Detailed Description
In order that the objects, aspects and advantages of the invention will become more apparent, the various embodiments described hereinafter refer to the accompanying drawings which form a part hereof, and in which are shown by way of illustration various embodiments in which the invention may be practiced. It is to be understood that other embodiments may be utilized and structural and functional modifications may be made to the embodiments set forth herein without departing from the scope and spirit of the present invention.
The first embodiment is as follows:
as shown in fig. 1 to 4, the present invention provides an embodiment of an indoor navigation method, for performing accurate positioning navigation on an indoor navigation device, which specifically includes the following steps:
s1, determining the attitude angle, the initial yaw angle and the initial state information of the indoor navigation device;
specifically, the method is used for initial alignment of the indoor navigation device, determining the attitude angle of the indoor navigation device, determining the initial state information, and calibrating the initial yaw angle of the magnetometer. And calibrating the shooting module to obtain the internal parameters and distortion coefficients of the shooting module, detecting the icon by the shooting module, and obtaining a calculation formula of the attitude angle according to the relation between the pixel coordinates of the pixel points and the coordinate system of the image plane, the relation between the coordinate system of the camera and the coordinate system of the world and the imaging projection relation.

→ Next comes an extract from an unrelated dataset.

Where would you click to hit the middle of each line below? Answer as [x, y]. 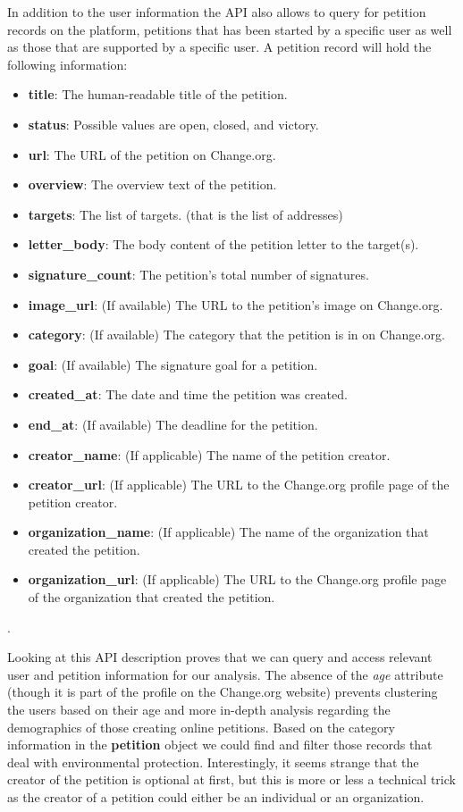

More specifically, the step of determining the attitude angle, the initial yaw angle, and the initial state information of the indoor navigation device specifically includes:
s11, calibrating the shooting module, and acquiring internal parameters and distortion coefficients of the shooting module;
s12, detecting the icon arranged on the ceiling through a shooting module to obtain the pixel coordinate of the icon;
specifically, the icon is a passive directional icon, the icon includes unique ID information, the ID information may be 3 × 3, 4 × 4, 5 × 5, and the like, and the icon is passive, does not need to send or receive any signal, and has directivity, and the specific direction is determined by the ID information of the icon. A plurality of icons can be arranged at any position of a ceiling and can be randomly arranged, clear and accurate position relations exist among the icons, and the mutual distance of the icons needs to be accurately measured in advance. The number of the specific icons is determined by the height of the ceiling and the ground and the wide-angle comprehensive calculation of the lens of the shooting module. For example, a ceiling 3m away from the ground is arranged with icons to ensure that at least one icon can be accurately identified by a camera module on the ground, and to ensure positioning accuracy, the distance between 2 icons is required to be not more than 1.5m, and the icons are required to be pasted smoothly, and meanwhile, the ceiling is basically parallel to the ground, and the angle of the ceiling is required to be less than or equal to 5 degrees.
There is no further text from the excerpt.